从字典列表中创建 Pandas DataFrame? 每个字典在 DataFrame 中作为行?

[英]Creating a Pandas DataFrame from list of dictionaries? Each dictionary as row in DataFrame?

I have been through several posts, however, I am unable to sort out how to use each dictionary within a list of dictionaries to create a rows in a pandas Dataframe.我已经看过几篇文章,但是,我无法弄清楚如何使用字典列表中的每个字典在 pandas Dataframe 中创建行。 Specifically, I have two issues that my limited experience with dictionaries is unable to workaround.具体来说,我有两个问题,我对字典的有限经验无法解决。

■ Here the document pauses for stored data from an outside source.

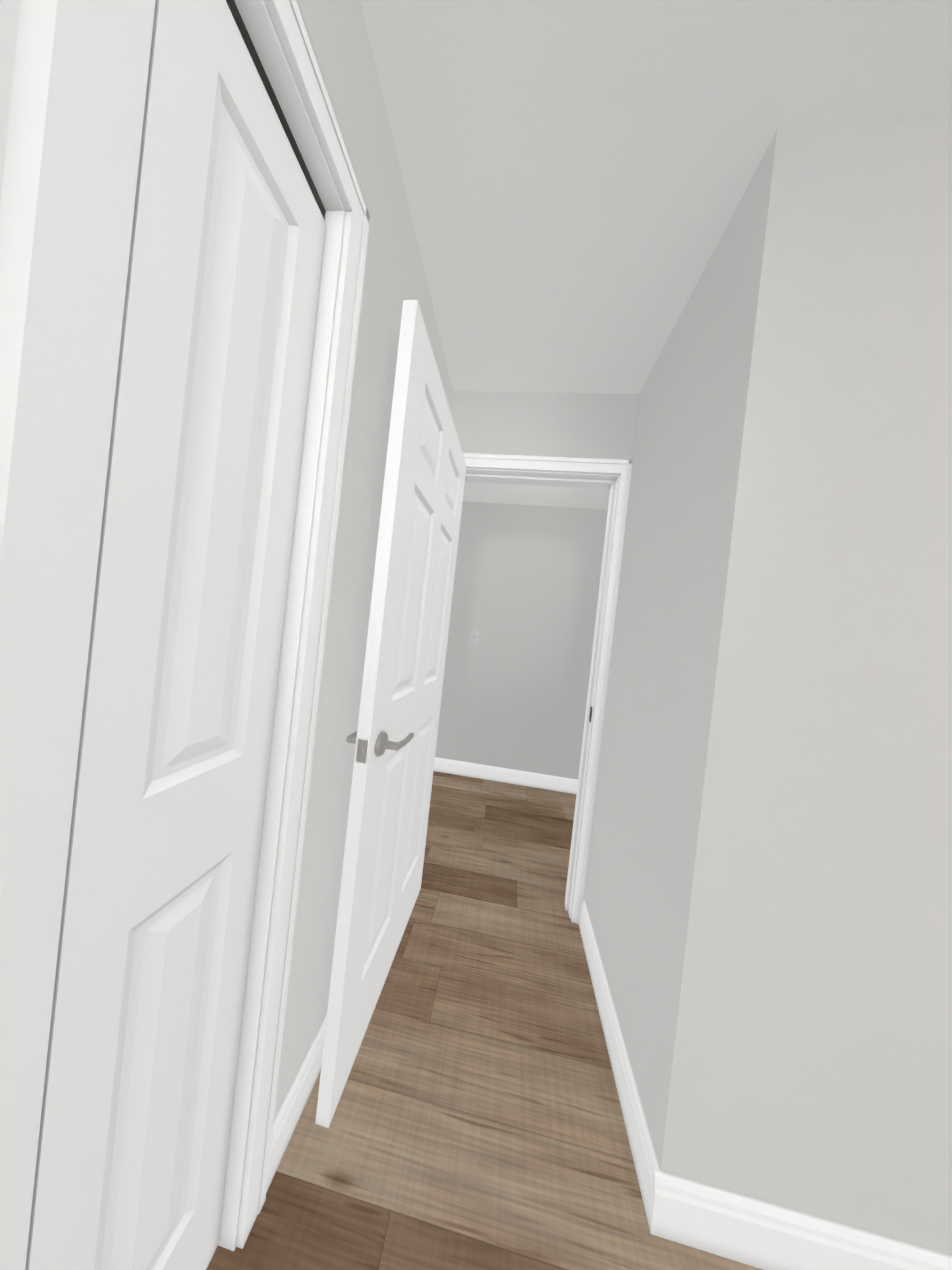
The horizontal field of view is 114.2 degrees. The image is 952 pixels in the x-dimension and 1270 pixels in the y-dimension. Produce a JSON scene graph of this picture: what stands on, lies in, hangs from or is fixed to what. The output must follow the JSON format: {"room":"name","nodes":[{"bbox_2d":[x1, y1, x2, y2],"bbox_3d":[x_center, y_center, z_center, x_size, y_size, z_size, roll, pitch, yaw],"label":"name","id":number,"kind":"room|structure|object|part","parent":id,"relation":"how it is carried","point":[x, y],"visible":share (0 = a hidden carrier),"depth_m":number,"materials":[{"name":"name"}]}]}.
{"room":"bedroom","nodes":[
{"label":"bedroom","id":0,"kind":"room"},
{"bbox_2d":[274,0,452,1119],"bbox_3d":[-0.539,-0.007,-0.511,0.120,2.440,4.340,6,0,7],"label":"wall","id":1,"kind":"structure","parent":0,"point":[394,270],"depth_m":0.76,"materials":[{"name":"paint"}]},
{"bbox_2d":[0,0,155,1269],"bbox_3d":[-0.463,0.198,0.195,0.028,2.018,0.274,6,0,7],"label":"closet door leaf","id":2,"kind":"structure","parent":1,"relation":"in","point":[73,79],"depth_m":0.29,"materials":[{"name":"white wood"}]},
{"bbox_2d":[25,0,325,1269],"bbox_3d":[-0.437,0.201,0.253,0.054,2.018,0.709,6,0,3],"label":"closet door","id":3,"kind":"structure","parent":1,"relation":"in","point":[213,378],"depth_m":0.42,"materials":[{"name":"white wood"}]},
{"bbox_2d":[226,0,325,220],"bbox_3d":[-0.376,-0.825,0.050,0.035,0.021,1.116,6,0,7],"label":"track","id":4,"kind":"object","parent":1,"relation":"attached to","point":[238,19],"visible":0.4,"depth_m":0.47,"materials":[{"name":"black metal"}]},
{"bbox_2d":[218,0,369,1250],"bbox_3d":[-0.482,0.153,0.054,0.141,2.128,1.243,6,0,7],"label":"trim","id":5,"kind":"structure","parent":1,"relation":"attached to","point":[280,37],"depth_m":0.61,"materials":[{"name":"white wood"}]},
{"bbox_2d":[266,1015,326,1192],"bbox_3d":[-0.411,1.166,1.096,0.014,0.120,0.858,6,0,7],"label":"baseboard","id":6,"kind":"structure","parent":1,"relation":"attached to","point":[290,1111],"depth_m":0.76,"materials":[{"name":"white wood"}]},
{"bbox_2d":[315,300,465,1127],"bbox_3d":[-0.227,0.202,1.127,0.162,2.053,0.752,6,0,7],"label":"door","id":7,"kind":"structure","parent":1,"relation":"in","point":[393,737],"depth_m":0.90,"materials":[{"name":"white wood"}]},
{"bbox_3d":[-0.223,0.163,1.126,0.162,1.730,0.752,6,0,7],"label":"handle","id":8,"kind":"part","parent":7,"relation":"part of","materials":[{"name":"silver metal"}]},
{"bbox_2d":[206,771,762,1269],"bbox_3d":[0.053,1.312,-0.022,5.160,0.060,5.710,6,0,7],"label":"floor","id":9,"kind":"structure","parent":0,"point":[476,1123],"depth_m":0.83,"materials":[{"name":"brown wood"}]},
{"bbox_2d":[435,501,607,779],"bbox_3d":[0.451,0.085,2.756,5.040,2.440,0.120,6,0,7],"label":"wall","id":10,"kind":"structure","parent":0,"point":[524,604],"depth_m":2.70,"materials":[{"name":"paint"}]},
{"bbox_2d":[470,630,478,643],"bbox_3d":[-0.015,0.019,2.740,0.070,0.114,0.019,6,0,7],"label":"light switch","id":11,"kind":"object","parent":10,"relation":"attached to","point":[474,637],"visible":1,"depth_m":2.74,"materials":[{"name":"white plastic"}]},
{"bbox_2d":[434,757,577,793],"bbox_3d":[0.377,1.244,2.688,4.920,0.120,0.014,6,0,7],"label":"baseboard","id":12,"kind":"structure","parent":10,"relation":"attached to","point":[519,777],"depth_m":2.69,"materials":[{"name":"white wood"}]},
{"bbox_2d":[451,391,638,458],"bbox_3d":[0.193,0.063,1.527,0.870,2.440,0.120,6,0,7],"label":"wall","id":13,"kind":"structure","parent":0,"point":[589,425],"depth_m":1.46,"materials":[{"name":"paint"}]},
{"bbox_2d":[463,453,632,923],"bbox_3d":[0.188,0.220,1.527,0.883,2.131,0.160,6,0,7],"label":"door frame","id":14,"kind":"structure","parent":13,"relation":"attached to","point":[622,468],"depth_m":1.43,"materials":[{"name":"white wood"}]},
{"bbox_3d":[0.197,0.220,1.596,0.883,2.131,0.020,6,0,7],"label":"hall door trim","id":15,"kind":"part","parent":14,"relation":"part of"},
{"bbox_2d":[589,707,592,721],"bbox_3d":[0.539,0.372,1.446,0.002,0.070,0.030,6,0,7],"label":"strike plate","id":16,"kind":"object","parent":14,"relation":"attached to","point":[591,708],"visible":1,"depth_m":1.44,"materials":[{"name":"silver metal"}]},
{"bbox_2d":[360,0,951,509],"bbox_3d":[0.324,-1.183,-0.033,5.160,0.080,5.710,6,0,7],"label":"ceiling","id":17,"kind":"structure","parent":0,"point":[576,174],"depth_m":0.71,"materials":[{"name":"paint"}]},
{"bbox_2d":[584,117,951,1255],"bbox_3d":[1.666,0.225,0.983,2.200,2.440,0.860,6,0,7],"label":"wall","id":18,"kind":"structure","parent":0,"point":[768,893],"depth_m":0.66,"materials":[{"name":"paint"}]},
{"bbox_2d":[579,899,659,1220],"bbox_3d":[0.440,1.259,1.048,0.014,0.120,0.724,6,0,7],"label":"baseboard return","id":19,"kind":"object","parent":18,"relation":"attached to","point":[646,1164],"visible":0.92,"depth_m":0.88,"materials":[{"name":"white wood"}]},
{"bbox_2d":[648,1169,951,1269],"bbox_3d":[1.484,1.374,0.555,2.214,0.120,0.014,6,0,7],"label":"baseboard","id":20,"kind":"structure","parent":18,"relation":"attached to","point":[756,1233],"depth_m":0.65,"materials":[{"name":"white wood"}]}
]}

  1. So far I have separated each key and value into two columns however, what I am looking for is to create a row for each dictionary and use the key as the column name.到目前为止,我已将每个键和值分成两列,但是,我正在寻找的是为每个字典创建一行并将键用作列名。
  2. Only the first key in each dictionary is unique, thus I would either like to drop it completely or only use the key as a value to populate a column under the name "id".只有每个字典中的第一个键是唯一的,因此我想完全删除它,或者只使用该键作为值来填充名为“id”的列。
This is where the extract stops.